[Recorded data]
☆ ☆ ☆ ☆ ☆ ☆ ☆

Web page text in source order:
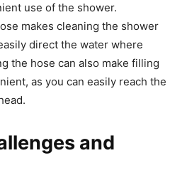
use of the shower.
makes cleaning the shower
direct the water where
the hose can also make filling
as you can easily reach the
and
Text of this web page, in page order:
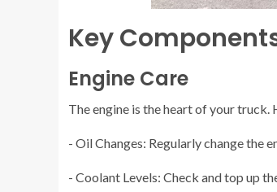
Key
Engine Care
The engine is the heart of your truck.
- Oil Changes: Regularly change the
- Coolant Levels: Check and top up
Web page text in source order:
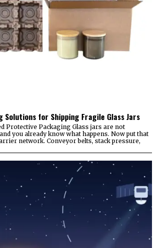
Solutions for Shipping Fragile Glass Jars
Protective Packaging Glass jars are not
you already know what happens. Now put that
network. Conveyor belts, stack pressure,
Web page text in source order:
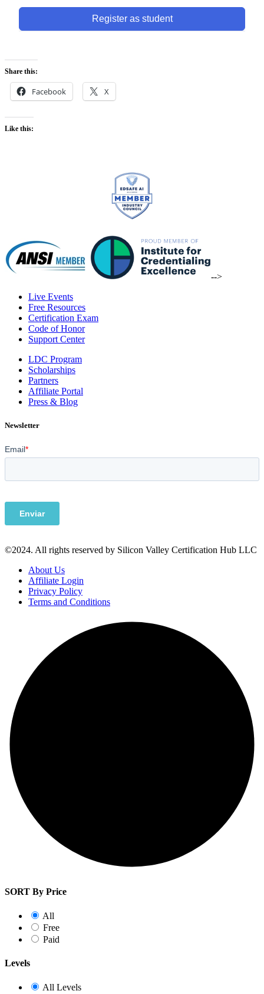
Register as student
Share this:
Facebook X
Like this:
-->
Live Events
Free Resources
Certification Exam
Code of Honor
Support Center
LDC Program
Scholarships
Partners
Affiliate Portal
Press & Blog
Newsletter
©2024. All rights reserved by Silicon Valley Certification Hub LLC
About Us
Affiliate Login
Privacy Policy
Terms and Conditions
SORT By Price
All
Free
Paid
Levels
All Levels

☆ ☆ ☆ ☆ ☆ ☆ ☆

If an entry holds an image, omit that image and print the remainder exactly as it stands.

• **EXERCISE OUTPUT**:
Web page text in source order:
use of the shower.
makes cleaning the shower
direct the water where
the hose can also make filling
as you can easily reach the
and
Text of this web page, in page order:
Key
Engine Care
The engine is the heart of your truck.
- Oil Changes: Regularly change the
- Coolant Levels: Check and top up
Web page text in source order:
Solutions for Shipping Fragile Glass Jars
Protective Packaging Glass jars are not
you already know what happens. Now put that
network. Conveyor belts, stack pressure,
Web page text in source order:
Register as student
Share this:
Facebook X
Like this:
-->
Live Events
Free Resources
Certification Exam
Code of Honor
Support Center
LDC Program
Scholarships
Partners
Affiliate Portal
Press & Blog
Newsletter
©2024. All rights reserved by Silicon Valley Certification Hub LLC
About Us
Affiliate Login
Privacy Policy
Terms and Conditions
SORT By Price
All
Free
Paid
Levels
All Levels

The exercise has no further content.